Reproduce the entries below exactly, but only from the line containing "Thanh Tuyền" to the line containing "Почему северный загар цветом отличается от", inclusive.

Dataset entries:
--- --- ---

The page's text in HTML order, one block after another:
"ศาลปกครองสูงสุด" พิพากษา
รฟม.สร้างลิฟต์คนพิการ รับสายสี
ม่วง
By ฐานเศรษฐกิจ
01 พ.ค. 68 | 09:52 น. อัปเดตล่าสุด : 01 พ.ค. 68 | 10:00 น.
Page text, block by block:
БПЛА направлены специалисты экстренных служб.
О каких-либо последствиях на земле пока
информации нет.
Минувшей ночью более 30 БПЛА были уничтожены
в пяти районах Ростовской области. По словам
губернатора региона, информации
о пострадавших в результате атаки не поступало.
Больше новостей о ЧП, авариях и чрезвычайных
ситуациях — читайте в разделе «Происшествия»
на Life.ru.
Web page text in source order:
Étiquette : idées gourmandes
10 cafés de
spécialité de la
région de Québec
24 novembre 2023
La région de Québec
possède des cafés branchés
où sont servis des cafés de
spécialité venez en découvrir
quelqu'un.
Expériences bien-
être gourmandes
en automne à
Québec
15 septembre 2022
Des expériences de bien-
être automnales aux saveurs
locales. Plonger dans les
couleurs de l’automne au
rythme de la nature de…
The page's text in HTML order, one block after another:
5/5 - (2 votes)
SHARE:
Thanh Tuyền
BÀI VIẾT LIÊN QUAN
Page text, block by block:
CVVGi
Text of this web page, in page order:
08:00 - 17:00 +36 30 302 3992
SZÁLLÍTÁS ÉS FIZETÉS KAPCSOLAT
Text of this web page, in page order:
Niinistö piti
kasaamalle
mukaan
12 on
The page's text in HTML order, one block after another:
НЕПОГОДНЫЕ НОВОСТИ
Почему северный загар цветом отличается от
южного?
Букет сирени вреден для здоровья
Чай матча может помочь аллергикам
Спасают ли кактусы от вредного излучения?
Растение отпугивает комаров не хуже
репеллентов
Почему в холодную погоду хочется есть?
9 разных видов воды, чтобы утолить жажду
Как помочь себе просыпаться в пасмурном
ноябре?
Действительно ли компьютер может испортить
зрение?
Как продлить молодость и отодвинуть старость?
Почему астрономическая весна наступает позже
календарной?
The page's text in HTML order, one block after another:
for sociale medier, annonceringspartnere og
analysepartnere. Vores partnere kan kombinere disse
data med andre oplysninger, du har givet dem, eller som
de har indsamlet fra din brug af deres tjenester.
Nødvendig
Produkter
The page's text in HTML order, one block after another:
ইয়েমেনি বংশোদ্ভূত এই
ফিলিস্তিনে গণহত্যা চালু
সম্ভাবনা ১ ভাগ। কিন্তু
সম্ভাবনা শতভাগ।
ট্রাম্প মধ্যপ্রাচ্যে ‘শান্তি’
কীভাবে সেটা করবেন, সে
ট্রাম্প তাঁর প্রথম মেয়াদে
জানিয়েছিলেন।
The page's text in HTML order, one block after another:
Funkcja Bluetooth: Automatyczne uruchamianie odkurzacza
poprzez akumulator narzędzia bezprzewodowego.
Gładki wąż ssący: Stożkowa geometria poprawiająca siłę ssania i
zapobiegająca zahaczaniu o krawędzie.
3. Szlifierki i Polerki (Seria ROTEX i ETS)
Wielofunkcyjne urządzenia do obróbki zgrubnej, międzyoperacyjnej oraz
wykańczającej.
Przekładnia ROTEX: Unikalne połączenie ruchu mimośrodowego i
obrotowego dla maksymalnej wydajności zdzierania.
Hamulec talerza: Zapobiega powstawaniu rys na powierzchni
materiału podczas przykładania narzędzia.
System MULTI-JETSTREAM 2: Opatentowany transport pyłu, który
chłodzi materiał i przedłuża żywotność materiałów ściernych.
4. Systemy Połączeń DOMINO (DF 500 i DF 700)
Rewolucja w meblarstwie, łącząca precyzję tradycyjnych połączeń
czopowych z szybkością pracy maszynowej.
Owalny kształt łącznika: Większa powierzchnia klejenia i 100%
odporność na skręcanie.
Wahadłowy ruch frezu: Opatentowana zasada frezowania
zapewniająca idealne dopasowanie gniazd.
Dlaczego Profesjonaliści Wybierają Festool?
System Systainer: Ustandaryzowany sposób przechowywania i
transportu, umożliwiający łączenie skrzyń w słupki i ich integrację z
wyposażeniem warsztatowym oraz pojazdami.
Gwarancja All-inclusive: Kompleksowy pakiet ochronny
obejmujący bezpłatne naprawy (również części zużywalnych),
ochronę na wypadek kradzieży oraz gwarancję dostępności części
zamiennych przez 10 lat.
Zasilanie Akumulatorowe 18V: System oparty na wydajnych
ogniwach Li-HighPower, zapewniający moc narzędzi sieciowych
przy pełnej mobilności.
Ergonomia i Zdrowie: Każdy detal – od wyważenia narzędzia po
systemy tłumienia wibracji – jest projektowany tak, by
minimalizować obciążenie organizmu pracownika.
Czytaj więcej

--- --- ---

The answer =
Thanh Tuyền
BÀI VIẾT LIÊN QUAN
Page text, block by block:
CVVGi
Text of this web page, in page order:
08:00 - 17:00 +36 30 302 3992
SZÁLLÍTÁS ÉS FIZETÉS KAPCSOLAT
Text of this web page, in page order:
Niinistö piti
kasaamalle
mukaan
12 on
The page's text in HTML order, one block after another:
НЕПОГОДНЫЕ НОВОСТИ
Почему северный загар цветом отличается от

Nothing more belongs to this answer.